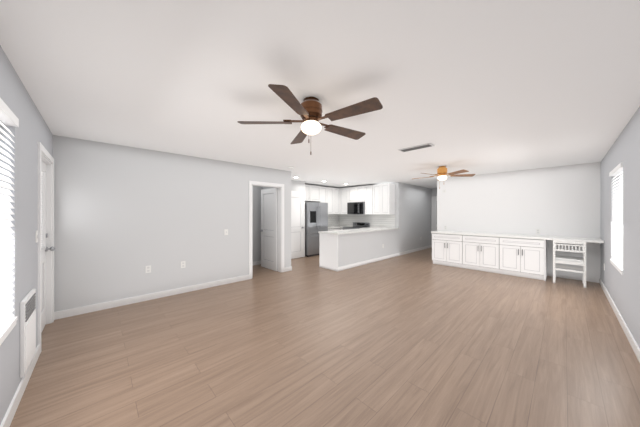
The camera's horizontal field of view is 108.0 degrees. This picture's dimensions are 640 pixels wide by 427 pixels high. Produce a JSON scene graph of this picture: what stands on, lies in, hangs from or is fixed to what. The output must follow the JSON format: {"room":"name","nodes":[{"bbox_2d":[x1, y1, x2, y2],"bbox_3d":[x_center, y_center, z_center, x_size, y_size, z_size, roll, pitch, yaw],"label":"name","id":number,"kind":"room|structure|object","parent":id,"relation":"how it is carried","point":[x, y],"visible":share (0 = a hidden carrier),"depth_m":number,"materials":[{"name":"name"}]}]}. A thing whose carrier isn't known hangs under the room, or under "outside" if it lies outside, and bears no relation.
{"room":"living room","nodes":[
{"label":"living room","id":0,"kind":"room"},
{"bbox_2d":[0,45,52,424],"bbox_3d":[-1.769,0.183,1.113,0.150,2.440,5.850,0,0,-44],"label":"wall","id":1,"kind":"structure","parent":0,"point":[31,131],"depth_m":1.78,"materials":[{"name":"grey paint"}]},
{"bbox_2d":[0,98,18,344],"bbox_3d":[-1.786,0.058,1.158,0.148,1.490,1.348,0,0,-44],"label":"window blinds","id":2,"kind":"object","parent":1,"relation":"attached to","point":[8,319],"visible":1,"depth_m":1.55,"materials":[{"name":"white plastic"}]},
{"bbox_2d":[0,344,39,426],"bbox_3d":[-1.394,1.353,0.838,0.014,0.100,4.075,0,0,-44],"label":"baseboard","id":3,"kind":"structure","parent":1,"relation":"attached to","point":[11,410],"depth_m":1.72,"materials":[{"name":"white"}]},
{"bbox_2d":[20,288,35,377],"bbox_3d":[-2.445,0.973,1.953,0.025,0.580,0.440,0,0,-44],"label":"vent panel","id":4,"kind":"object","parent":1,"relation":"attached to","point":[27,327],"visible":1,"depth_m":1.86,"materials":[{"name":"white metal"}]},
{"bbox_2d":[38,142,53,352],"bbox_3d":[-3.196,0.345,2.625,0.166,2.115,1.000,0,0,-44],"label":"door frame","id":5,"kind":"structure","parent":1,"relation":"attached to","point":[45,156],"depth_m":2.95,"materials":[{"name":"white wood"}]},
{"bbox_2d":[41,160,54,332],"bbox_3d":[-3.193,0.380,2.628,0.200,2.030,0.830,0,0,-44],"label":"entry door","id":6,"kind":"structure","parent":1,"relation":"in","point":[44,236],"depth_m":2.85,"materials":[{"name":"white wood"}]},
{"bbox_2d":[53,135,290,311],"bbox_3d":[-2.166,0.183,4.454,3.880,2.440,0.140,0,0,-44],"label":"wall","id":7,"kind":"structure","parent":0,"point":[124,216],"depth_m":3.73,"materials":[{"name":"white paint"}]},
{"bbox_2d":[145,265,150,272],"bbox_3d":[-2.781,0.903,3.766,0.072,0.115,0.008,0,0,-44],"label":"electrical outlet","id":8,"kind":"object","parent":7,"relation":"attached to","point":[147,269],"visible":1,"depth_m":3.77,"materials":[{"name":"white plastic"}]},
{"bbox_2d":[54,275,248,319],"bbox_3d":[-2.515,1.353,4.012,2.765,0.100,0.020,0,0,-44],"label":"baseboard","id":9,"kind":"structure","parent":7,"relation":"attached to","point":[116,303],"depth_m":3.69,"materials":[{"name":"white wood"}]},
{"bbox_2d":[249,181,283,278],"bbox_3d":[-1.236,0.350,5.327,0.900,2.105,0.156,0,0,-44],"label":"door frame","id":10,"kind":"structure","parent":7,"relation":"attached to","point":[280,187],"depth_m":5.54,"materials":[{"name":"white wood"}]},
{"bbox_2d":[260,188,276,270],"bbox_3d":[-1.291,0.385,5.893,0.190,2.020,0.730,0,0,-44],"label":"bedroom door","id":11,"kind":"structure","parent":7,"relation":"in","point":[268,230],"depth_m":5.86,"materials":[{"name":"white wood"}]},
{"bbox_2d":[262,187,277,268],"bbox_3d":[-1.207,0.183,6.159,0.140,2.440,1.010,0,0,-44],"label":"wall","id":12,"kind":"structure","parent":0,"point":[277,220],"depth_m":5.93,"materials":[{"name":"white paint"}]},
{"bbox_2d":[253,180,304,261],"bbox_3d":[-1.937,0.183,6.245,3.880,2.440,0.120,0,0,-44],"label":"wall","id":13,"kind":"structure","parent":0,"point":[296,185],"depth_m":6.38,"materials":[{"name":"white paint"}]},
{"bbox_2d":[291,193,303,258],"bbox_3d":[-0.773,0.380,7.184,0.755,2.030,0.112,0,0,-44],"label":"pantry door","id":14,"kind":"structure","parent":13,"relation":"in","point":[297,225],"depth_m":7.30,"materials":[{"name":"white wood"}]},
{"bbox_2d":[291,191,304,256],"bbox_3d":[-0.810,0.350,7.222,0.890,2.105,0.016,0,0,-44],"label":"door frame","id":15,"kind":"structure","parent":13,"relation":"attached to","point":[304,215],"depth_m":7.51,"materials":[{"name":"white wood"}]},
{"bbox_2d":[305,184,320,201],"bbox_3d":[-0.455,-0.712,8.202,0.955,0.570,0.380,0,0,-44],"label":"upper cabinet","id":16,"kind":"object","parent":0,"relation":"attached to","point":[312,192],"depth_m":8.16,"materials":[{"name":"white wood"}]},
{"bbox_2d":[0,0,639,187],"bbox_3d":[1.831,-1.097,6.433,13.200,0.120,8.600,0,0,-44],"label":"ceiling","id":17,"kind":"structure","parent":0,"point":[477,87],"depth_m":1.77,"materials":[{"name":"white paint"}]},
{"bbox_2d":[237,84,382,154],"bbox_3d":[-0.047,-0.794,2.136,1.264,0.485,1.274,0,0,-44],"label":"ceiling fan","id":18,"kind":"object","parent":17,"relation":"hanging from","point":[308,110],"visible":1,"depth_m":2.04,"materials":[{"name":"brown wood"}]},
{"bbox_2d":[399,143,434,151],"bbox_3d":[1.506,-1.028,3.654,0.180,0.015,0.500,0,0,-44],"label":"ceiling vent","id":19,"kind":"object","parent":17,"relation":"in","point":[427,145],"visible":0.98,"depth_m":3.61,"materials":[{"name":"white metal"}]},
{"bbox_2d":[413,166,474,188],"bbox_3d":[2.663,-0.794,5.151,1.282,0.485,1.248,0,0,-44],"label":"ceiling fan","id":20,"kind":"object","parent":17,"relation":"hanging from","point":[442,173],"visible":1,"depth_m":5.06,"materials":[{"name":"brown wood"}]},
{"bbox_2d":[10,248,639,426],"bbox_3d":[1.831,1.463,6.433,13.200,0.120,8.600,0,0,-44],"label":"floor","id":21,"kind":"structure","parent":0,"point":[417,339],"depth_m":2.28,"materials":[{"name":"brown wood"}]},
{"bbox_2d":[305,202,327,256],"bbox_3d":[-0.300,0.515,8.035,0.920,1.775,0.821,0,0,-44],"label":"fridge","id":22,"kind":"object","parent":21,"relation":"on","point":[316,217],"visible":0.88,"depth_m":7.67,"materials":[{"name":"grey metal"}]},
{"bbox_2d":[319,231,372,270],"bbox_3d":[1.022,0.958,6.722,2.375,0.890,0.487,0,0,-44],"label":"base cabinet","id":23,"kind":"object","parent":21,"relation":"on","point":[328,249],"depth_m":5.85,"materials":[{"name":"white wood"}]},
{"bbox_2d":[319,227,398,234],"bbox_3d":[1.299,0.490,6.858,3.054,0.040,0.670,0,0,-44],"label":"countertop","id":24,"kind":"structure","parent":23,"relation":"on","point":[375,228],"depth_m":6.43,"materials":[{"name":"white stone"}]},
{"bbox_2d":[343,222,369,229],"bbox_3d":[1.310,0.868,8.539,0.716,1.070,0.756,0,0,-44],"label":"range","id":25,"kind":"object","parent":21,"relation":"on","point":[357,225],"visible":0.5,"depth_m":8.62,"materials":[{"name":"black metal"}]},
{"bbox_2d":[432,234,458,266],"bbox_3d":[3.615,0.973,6.381,0.640,0.860,0.815,0,0,-44],"label":"base cabinet","id":26,"kind":"object","parent":21,"relation":"on","point":[445,247],"depth_m":6.20,"materials":[{"name":"white wood"}]},
{"bbox_2d":[459,234,494,272],"bbox_3d":[4.109,0.973,5.861,0.640,0.860,0.879,0,0,-44],"label":"base cabinet","id":27,"kind":"object","parent":21,"relation":"on","point":[476,251],"depth_m":5.68,"materials":[{"name":"white wood"}]},
{"bbox_2d":[495,238,546,280],"bbox_3d":[4.610,0.973,5.334,0.640,0.860,0.835,0,0,-44],"label":"base cabinet","id":28,"kind":"object","parent":21,"relation":"on","point":[521,255],"depth_m":5.08,"materials":[{"name":"white wood"}]},
{"bbox_2d":[431,230,602,241],"bbox_3d":[4.369,0.523,5.580,0.650,0.040,3.056,0,0,-44],"label":"countertop","id":29,"kind":"structure","parent":28,"relation":"on","point":[549,238],"depth_m":5.25,"materials":[{"name":"white stone"}]},
{"bbox_2d":[553,239,585,287],"bbox_3d":[5.016,0.956,4.687,0.440,0.895,0.450,0,0,-44],"label":"chair","id":30,"kind":"object","parent":21,"relation":"on","point":[579,261],"visible":1,"depth_m":4.56,"materials":[{"name":"white wood"}]},
{"bbox_2d":[321,187,340,214],"bbox_3d":[0.260,-0.482,8.878,1.142,1.030,0.386,0,0,-44],"label":"upper cabinet","id":31,"kind":"object","parent":0,"relation":"attached to","point":[330,195],"depth_m":8.87,"materials":[{"name":"white wood"}]},
{"bbox_2d":[341,187,356,214],"bbox_3d":[0.928,-0.482,9.195,0.397,1.030,0.846,0,0,-44],"label":"upper cabinet","id":32,"kind":"object","parent":0,"relation":"attached to","point":[344,191],"depth_m":8.97,"materials":[{"name":"white wood"}]},
{"bbox_2d":[349,187,364,202],"bbox_3d":[1.454,-0.707,8.676,0.350,0.580,0.762,0,0,-44],"label":"upper cabinet","id":33,"kind":"object","parent":0,"relation":"attached to","point":[356,194],"depth_m":8.54,"materials":[{"name":"white wood"}]},
{"bbox_2d":[347,202,364,213],"bbox_3d":[1.417,-0.192,8.640,0.446,0.440,0.754,0,0,-44],"label":"microwave","id":34,"kind":"object","parent":33,"relation":"attached to","point":[355,207],"visible":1,"depth_m":8.46,"materials":[{"name":"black metal"}]},
{"bbox_2d":[338,182,430,266],"bbox_3d":[2.529,0.183,7.731,5.900,2.440,0.120,0,0,-44],"label":"wall","id":35,"kind":"structure","parent":0,"point":[413,213],"depth_m":7.82,"materials":[{"name":"white paint"}]},
{"bbox_2d":[361,183,394,214],"bbox_3d":[2.031,-0.482,8.068,0.350,1.030,1.044,0,0,-44],"label":"upper cabinet","id":36,"kind":"object","parent":35,"relation":"attached to","point":[378,200],"depth_m":7.84,"materials":[{"name":"white wood"}]},
{"bbox_2d":[338,245,431,270],"bbox_3d":[2.515,1.353,7.626,5.764,0.100,0.014,0,0,-44],"label":"baseboard","id":37,"kind":"structure","parent":35,"relation":"attached to","point":[344,267],"depth_m":6.89,"materials":[{"name":"white wood"}]},
{"bbox_2d":[431,188,436,244],"bbox_3d":[5.056,0.183,9.245,0.150,2.440,1.170,0,0,-44],"label":"wall","id":38,"kind":"structure","parent":0,"point":[433,191],"depth_m":9.61,"materials":[{"name":"white paint"}]},
{"bbox_2d":[432,196,436,230],"bbox_3d":[4.917,0.350,9.271,0.016,2.105,0.890,0,0,-44],"label":"door frame","id":39,"kind":"structure","parent":38,"relation":"attached to","point":[432,210],"depth_m":9.56,"materials":[{"name":"white wood"}]},
{"bbox_2d":[433,198,436,230],"bbox_3d":[4.878,0.380,9.235,0.112,2.030,0.755,0,0,-44],"label":"door","id":40,"kind":"structure","parent":38,"relation":"in","point":[434,214],"depth_m":9.47,"materials":[{"name":"white"}]},
{"bbox_2d":[437,162,599,277],"bbox_3d":[4.688,0.183,5.824,0.140,2.440,3.280,0,0,-44],"label":"wall","id":41,"kind":"structure","parent":0,"point":[563,201],"depth_m":5.42,"materials":[{"name":"white paint"}]},
{"bbox_2d":[547,271,598,282],"bbox_3d":[5.376,1.353,4.988,0.014,0.100,0.760,0,0,-44],"label":"baseboard","id":42,"kind":"structure","parent":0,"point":[562,275],"depth_m":4.96,"materials":[{"name":"white wood"}]},
{"bbox_2d":[600,106,639,347],"bbox_3d":[2.802,0.183,1.871,8.320,2.440,0.150,0,0,-44],"label":"wall","id":43,"kind":"structure","parent":0,"point":[623,290],"depth_m":2.72,"materials":[{"name":"grey paint"}]},
{"bbox_2d":[609,162,622,274],"bbox_3d":[4.188,0.066,3.215,1.088,1.405,0.148,0,0,-44],"label":"window blinds","id":44,"kind":"object","parent":43,"relation":"attached to","point":[616,261],"visible":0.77,"depth_m":3.23,"materials":[{"name":"white plastic"}]},
{"bbox_2d":[599,278,639,362],"bbox_3d":[2.840,1.353,2.020,7.780,0.100,0.014,0,0,-44],"label":"baseboard","id":45,"kind":"structure","parent":43,"relation":"attached to","point":[635,347],"depth_m":2.78,"materials":[{"name":"white wood"}]}
]}

■ ■ ■ ■ ■ ■ ■

Lines with "living": copy every one of them from the listing above.

## [Answer to this problem]
{"room":"living room","nodes":[
{"label":"living room","id":0,"kind":"room"},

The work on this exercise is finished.